Aim of the exercise: After locating the line with "from June 2011" in the data that follows, return it and every later line exactly, up to and including the line with "The electronic for".
———
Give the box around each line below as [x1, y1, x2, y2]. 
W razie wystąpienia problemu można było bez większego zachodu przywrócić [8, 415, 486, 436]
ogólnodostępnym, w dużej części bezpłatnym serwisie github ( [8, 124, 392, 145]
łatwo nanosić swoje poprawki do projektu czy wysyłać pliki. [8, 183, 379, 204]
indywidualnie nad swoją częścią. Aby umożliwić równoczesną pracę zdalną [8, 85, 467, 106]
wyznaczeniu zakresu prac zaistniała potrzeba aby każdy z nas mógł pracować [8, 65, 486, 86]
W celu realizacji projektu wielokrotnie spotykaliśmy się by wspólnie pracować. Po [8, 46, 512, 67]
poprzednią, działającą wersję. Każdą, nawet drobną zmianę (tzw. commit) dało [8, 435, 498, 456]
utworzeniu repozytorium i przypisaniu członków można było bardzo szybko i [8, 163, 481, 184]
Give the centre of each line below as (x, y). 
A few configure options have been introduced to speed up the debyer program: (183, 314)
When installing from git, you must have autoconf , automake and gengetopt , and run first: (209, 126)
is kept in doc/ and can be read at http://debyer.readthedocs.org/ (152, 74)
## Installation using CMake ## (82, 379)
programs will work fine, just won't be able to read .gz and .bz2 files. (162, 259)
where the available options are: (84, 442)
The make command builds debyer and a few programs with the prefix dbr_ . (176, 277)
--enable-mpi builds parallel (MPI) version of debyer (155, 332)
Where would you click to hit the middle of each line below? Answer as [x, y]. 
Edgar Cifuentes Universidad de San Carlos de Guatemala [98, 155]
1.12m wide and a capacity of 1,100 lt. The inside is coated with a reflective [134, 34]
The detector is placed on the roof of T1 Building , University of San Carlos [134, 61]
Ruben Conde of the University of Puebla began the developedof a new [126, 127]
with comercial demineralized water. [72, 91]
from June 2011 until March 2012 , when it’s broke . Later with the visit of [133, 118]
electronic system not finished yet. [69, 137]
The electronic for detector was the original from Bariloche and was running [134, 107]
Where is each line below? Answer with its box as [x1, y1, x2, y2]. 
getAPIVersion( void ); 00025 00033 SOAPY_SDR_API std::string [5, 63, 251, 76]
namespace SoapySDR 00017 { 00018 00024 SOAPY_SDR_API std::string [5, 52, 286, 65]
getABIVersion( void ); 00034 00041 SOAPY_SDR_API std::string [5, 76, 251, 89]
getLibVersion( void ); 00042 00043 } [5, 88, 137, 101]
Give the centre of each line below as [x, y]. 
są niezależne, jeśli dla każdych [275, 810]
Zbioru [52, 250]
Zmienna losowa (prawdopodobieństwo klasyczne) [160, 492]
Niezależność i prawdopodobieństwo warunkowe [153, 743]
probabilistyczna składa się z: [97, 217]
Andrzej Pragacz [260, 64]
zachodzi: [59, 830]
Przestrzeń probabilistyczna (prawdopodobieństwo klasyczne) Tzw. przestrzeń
———
The answer:
from June 2011 until March 2012 , when it’s broke . Later with the visit of [133, 118]
electronic system not finished yet. [69, 137]
The electronic for detector was the original from Bariloche and was running [134, 107]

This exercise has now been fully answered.